For each video, the dataset loader will extract up 100 frames for each video. and return the loaded video along with its numerical label. Other parameters could be added to change the output of the data loader such as :

- **one_hot** : boolean value indicating if the label should be returned [one hot encoded](https://wikipedia.org/wiki/Encodage_one-hot)
- **sequence_label** : boolean value indicating if the labels should be returned as a sequence instead of a signle value (one label for each frame)
- **transforms** : A series of transformations to apply to the video

## Transformations

Transformations are inspired by [torchvision](https://pytorch.org/vision/stable/transforms.html).

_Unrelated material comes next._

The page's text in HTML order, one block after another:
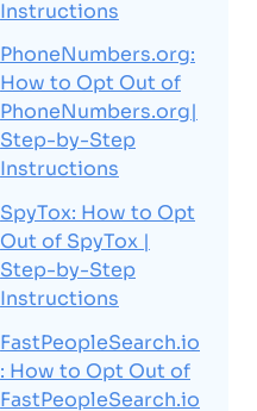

You can compose a series of tranformation to apply to the video. The dataset loader transform all the video before returning them.

```python
from torchvision import transforms
from lsfb_dataset.transforms.video_transforms import (
    ChangeVideoShape,
    ResizeVideo,
    RandomCropVideo,
    CenterCropVideo,
    I3DPixelsValue,
    RandomTrimVideo,
    TrimVideo,
    PadVideo,
)
from lsfb_dataset.datasets.lsfb_dataset import LsfbDataset


composed_train = transforms.Compose(
    [
        RandomTrimVideo(nbr_frames),
        PadVideo(nbr_frames),
        ResizeVideo(270, interpolation="linear"),
        RandomCropVideo((224, 224)),
        I3DPixelsValue(),
        ChangeVideoShape("CTHW"),
    ]
)

train_dataset = LsfbDataset(train_split, transforms=composed_train, max_frame = 100)

```

The available transformations are the following and are built upon [this project](https://github.com/hassony2/torch_videovision/blob/master/torchvideotransforms/functional.py).

### I3DPixelsValue

By default, the dataloader normalize the pixel value between 0 and 1. This transformation will change that to normalize the pixels value between -1 and 1 like in the I3D paper.

### ChangeVideoShape

Expect to receive tha video in the shape (Time, Height, Width, Channels) which is the default format of cv2 or PIL and change this shape to either channel first CTHW (Channels, Time, Height, Width) or time first TCHW format.

### ResizeVideo

Resize a video in shape (T, H, W, C) to the desired size.

### RandomCropVideo

Crop randomly a video in shape (T, H, W, C) to the desired size.

### CenterCropVideo

Crop a video in shape (T, H, W, C) at its center.

### TrimVideo

Reduce the length of the video to the desired number of frames. 

### RandomTrimVideo

Trim randomly the video to the desired length. This could be use as a type of data augmentation

### PadVideo 

Pad the video to the desired length. The padding could eather be made by looping the video or by adding zero frame at the end.